兵庫3区で当選を果たし、通勤の人たちにあいさつする自民党の関芳弘氏=9日午前、神戸市垂水区神田町1(撮影・鈴木雅之)
兵庫3区で当選を果たし、通勤の人たちにあいさつする自民党の関芳弘氏=9日午前、神戸市垂水区神田町1(撮影・鈴木雅之)

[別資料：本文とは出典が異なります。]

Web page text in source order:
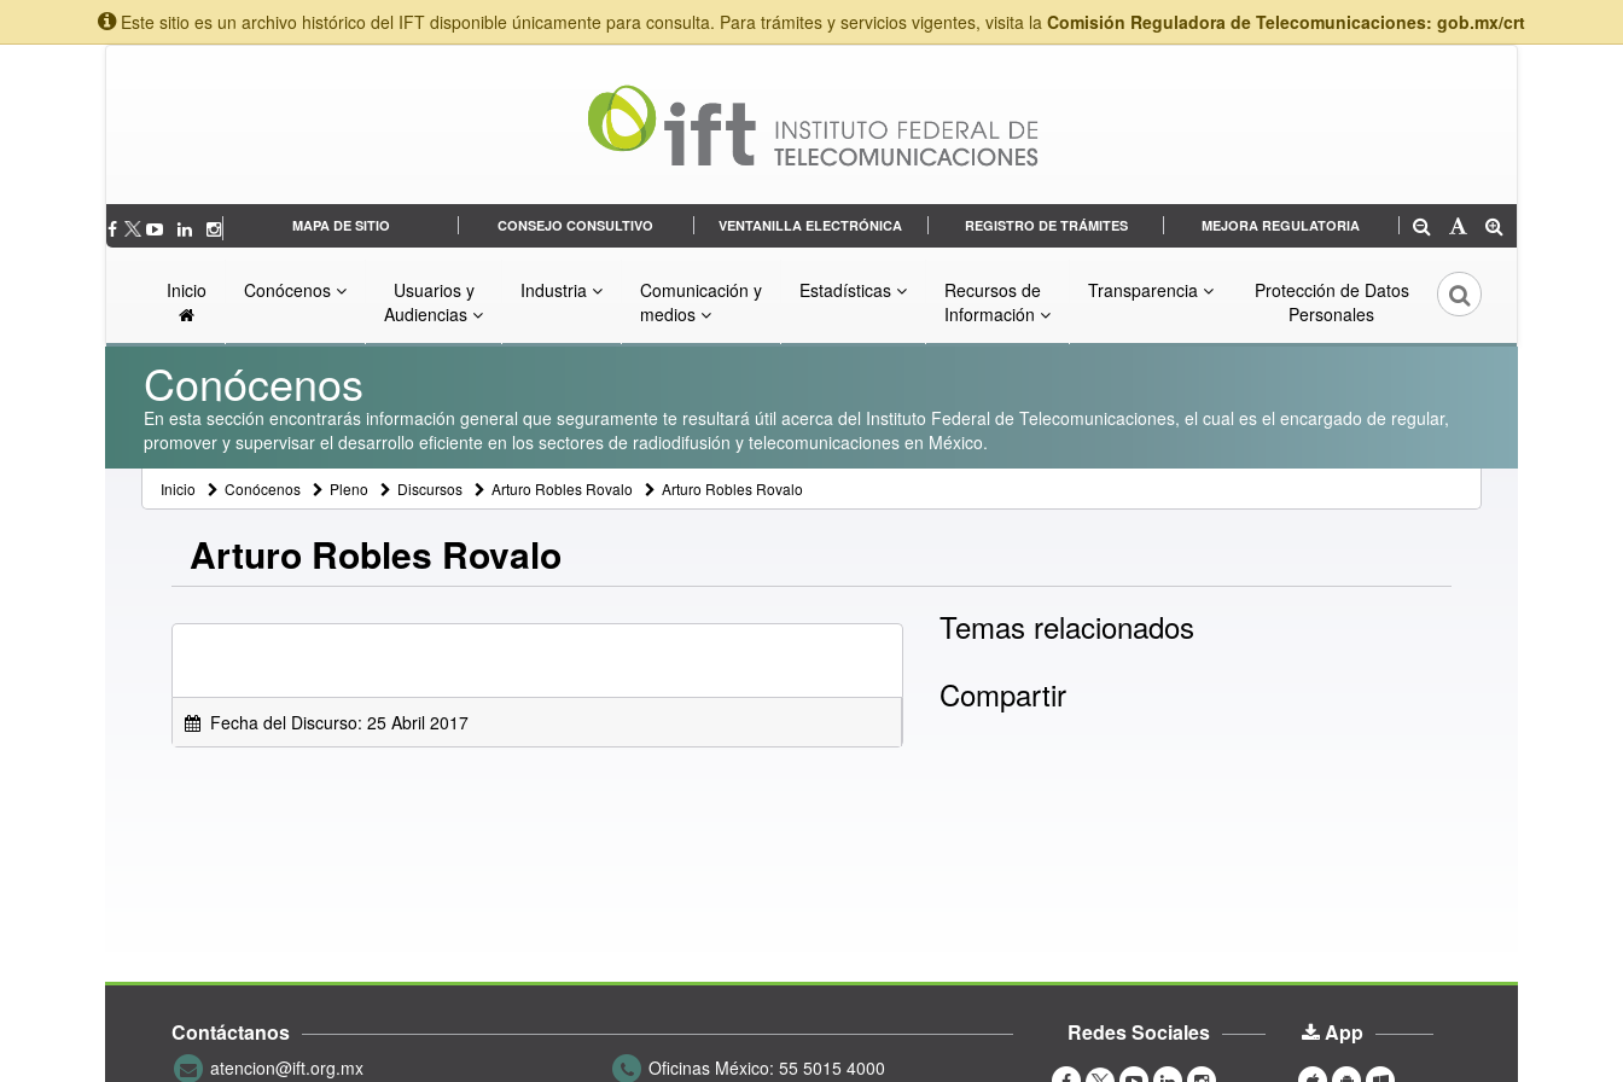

 与党の連立組み替えや新党結成で政党の戦う構図が大きく変化した衆院選。投開票から一夜明けた9日午前、兵庫県内小選挙区の当選者は早速、駅前などで有権者らに勝利を報告した。単独で3分の2を超える議席を確保した自民党議員は有権者の負託に応える決意を新たに。議席を守った日本維新の会の議員は与党としての責任感を口にした。

 「無事勝てました。ありがとうございました」。兵庫3区で7選を決めた自民前職の関芳弘氏(60)は、神戸市垂水区のJR垂水駅前に立った。有権者に声をかけられ、柔らかい表情で手を振る姿もあった。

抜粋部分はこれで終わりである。